The treatment modalities of oral and rectal mesalazine have been regularly specified in recent years in therapeutic acquisitions. Two detailed reviews recall the important results available: the total dose administered is decisive; 2 g are superior to placebo; 3-4.8 g are more effective than lower doses; there is no sufficient data to claim that one preparation is superior to another. Balsalazide is also the subject of a detailed review.
Local mesalazine often causes compliance problems. In the form of foam, mesalazine (2 g) seems as effective as a liquid form (4 g) (controlled study, N = 250 patients).

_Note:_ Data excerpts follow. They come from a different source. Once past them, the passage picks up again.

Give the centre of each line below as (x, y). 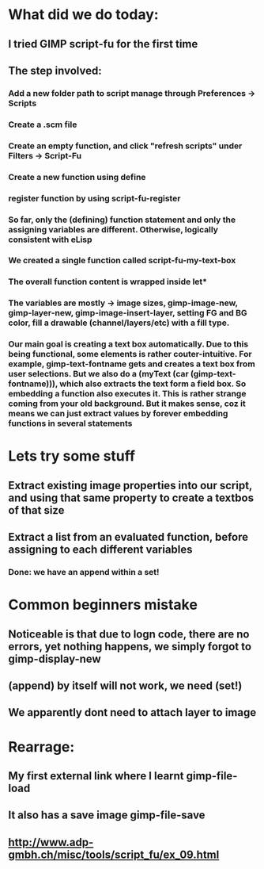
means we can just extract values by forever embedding (118, 414)
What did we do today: (84, 15)
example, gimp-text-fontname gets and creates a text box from (132, 364)
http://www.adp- (51, 842)
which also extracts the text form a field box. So (153, 384)
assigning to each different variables (100, 550)
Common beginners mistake (103, 605)
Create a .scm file (43, 124)

Balsalazide is a substance only activated in the colon after release of its associated molecule (4-aminobenzoyl-B-alanine), by analogy with sulfasalazine. At high dose (6.75 g), it appears to be more effective than mesalazine (controlled study, N = 154 patients) but the dose of mesalazine used (2.4 g) is lower than current recommendations. Balsalazide (6.75 g) is identical in efficacy to sulfasalazine (3 g) with obviously better tolerance (controlled study, N = 57 patients). In the prevention of ulcerative colitis, high-dose balsalazide (3 g) is superior to “normal” dose mesalazine (1.5 g) (controlled study, N = 133 patients). It must be remembered, however, that several authors admit that the effective preventive dose of mesalazine is identical to the dose needed to achieve remission, as we have pointed out in recent years. Determination of the optimal dosage of mesalazine, and comparable substances, including balsalazide, therefore remains controversial.
The potential side effects of mesalazine have been consistently reported in recent years. It is definitively established that mesalazine should be preferred over sulfasalazine, the incidence of side effects being lower (about 20% versus 6.5%, retrospective study, N = 685 patients) .51 Renal toxicity seems negligible as already mentioned, which is confirmed by two studies. Genetic polymorphism determines fast and slow acetylators of 5-aminosalicylates; the determination of the type of acetylator, however, does not seem to predict the incidence of toxicity induced by mesalazine.
Corticosteroids represent the necessary treatment of moderate forms not responding to mesalazine and severe forms of ulcerative colitis. Budesonide, which is used predominantly in Crohn’s disease and is predominantly oral in distal and right bowel, is reviewed twice. Its efficacy by local route is admitted without confirmation of oral use. Targeting at the colon level of prednisolone is a seductive concept but its efficacy is not confirmed in a controlled study (N = 33 patients).
The need for prevention of side effects on corticoid bone is recognized and is imperative from the first treatment. We recommend a baseline mineralometry at the early stage of inflammatory bowel disease and supplementation with calcium and vitamin D. A decrease in bone mineral density may already be observed after eight weeks of prednisone treatment.